Criminal Women: Hannah Chapman and Mary Ann Kemp

By Jo Faulkner, Record Assistant

Please note that this post contains themes of attempted suicide which some people may find upsetting.

In a society where male voices dominated, many women of the poorest classes, living on the edges of mainstream society, lived their lives unnoticed.  The ‘mug shots’ from the police charge book (QS) and documents from the Quarter Sessions bundles offer a fascinating glimpse into the lives of those whose stories may otherwise have gone untold. These records cut across this section of society, exposing the reality of life for many Victorian women. In doing so, these records uncover some of the faces, which may otherwise have remained hidden, and touch upon some of the most taboo subjects.

Hannah Chapman

In her charge book photograph, Hannah Chapman wears clothing high around her neck, hiding an injury, which she inflicted upon herself as she attempted to take her own life. Today, with our increased understanding of mental health, it may seem absurd to punish someone for attempting suicide; however, it remained a criminal offence in England until as recently as 1961.

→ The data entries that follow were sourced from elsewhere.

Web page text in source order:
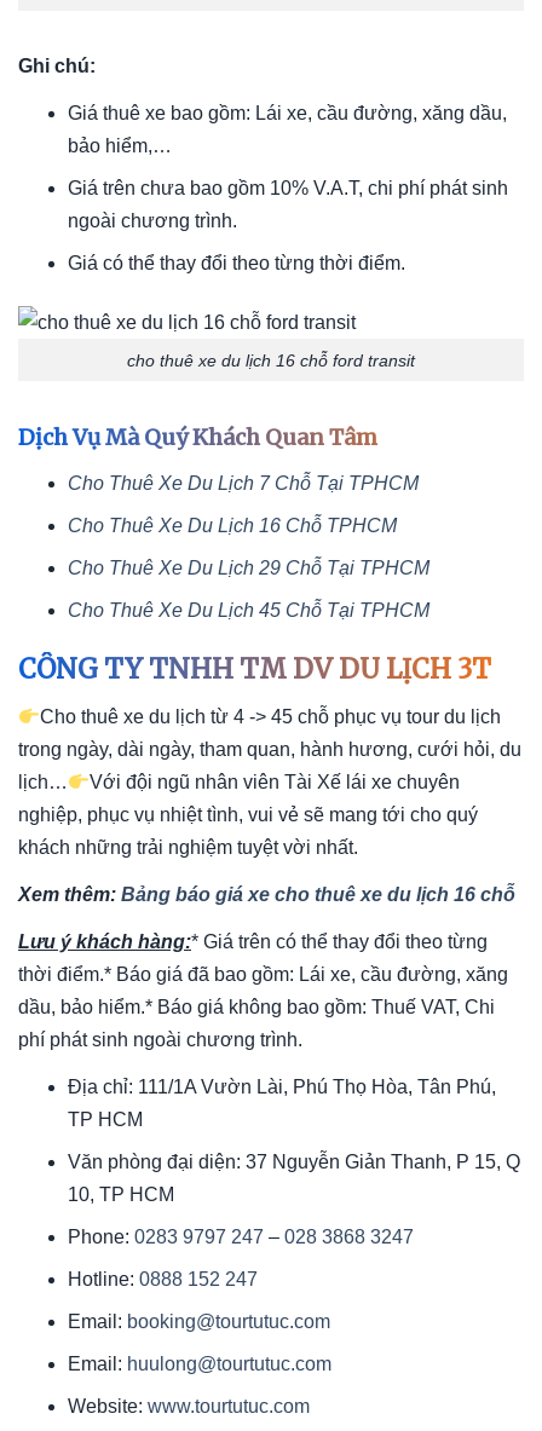
Ghi chú:
Giá thuê xe bao gồm: Lái xe, cầu đường, xăng dầu,
bảo hiểm,…
Giá trên chưa bao gồm 10% V.A.T, chi phí phát sinh
ngoài chương trình.
Giá có thể thay đổi theo từng thời điểm.
cho thuê xe du lịch 16 chỗ ford transit
Dịch Vụ Mà Quý Khách Quan Tâm
Cho Thuê Xe Du Lịch 7 Chỗ Tại TPHCM
Cho Thuê Xe Du Lịch 16 Chỗ TPHCM
Cho Thuê Xe Du Lịch 29 Chỗ Tại TPHCM
Cho Thuê Xe Du Lịch 45 Chỗ Tại TPHCM
CÔNG TY TNHH TM DV DU LỊCH 3T
Cho thuê xe du lịch từ 4 -> 45 chỗ phục vụ tour du lịch
trong ngày, dài ngày, tham quan, hành hương, cưới hỏi, du
lịch…
Với đội ngũ nhân viên Tài Xế lái xe chuyên
nghiệp, phục vụ nhiệt tình, vui vẻ sẽ mang tới cho quý
khách những trải nghiệm tuyệt vời nhất.
Xem thêm: Bảng báo giá xe cho thuê xe du lịch 16 chỗ
Lưu ý khách hàng:* Giá trên có thể thay đổi theo từng
thời điểm.* Báo giá đã bao gồm: Lái xe, cầu đường, xăng
dầu, bảo hiểm.* Báo giá không bao gồm: Thuế VAT, Chi
phí phát sinh ngoài chương trình.
Địa chỉ: 111/1A Vườn Lài, Phú Thọ Hòa, Tân Phú,
TP HCM
Văn phòng đại diện: 37 Nguyễn Giản Thanh, P 15, Q
10, TP HCM
Phone: 0283 9797 247 – 028 3868 3247
Hotline: 0888 152 247
Email: booking@tourtutuc.com
Email: huulong@tourtutuc.com
Website: www.tourtutuc.com

QP Photograph of Hannah Chapman from the Police Charge Book

The deposition of Hannah’s son Christopher, reveals the circumstances under which he found his mother at home in South Stockton. Christopher, who was around 10 years of age, took a razor from his mother before sending for a neighbour, who sent for a doctor, who in turn sent for a police officer.

Deposition of Witnesses

The Examination of Christopher Chapman of the Township of Thornaby in the said riding Juvenile taken on Oath, 21st June 1875 at South Stockton, before the undersigned three of Her Majesty’s Justices of the Peace in the presence and hearing of Hannah Chapman who is charged on the 5th June 1875 at Thornaby unlawfully did cut and wound herself with a certain razor with intent thereby their feloniously wilfully and of her malice after thought to kill and murder herself.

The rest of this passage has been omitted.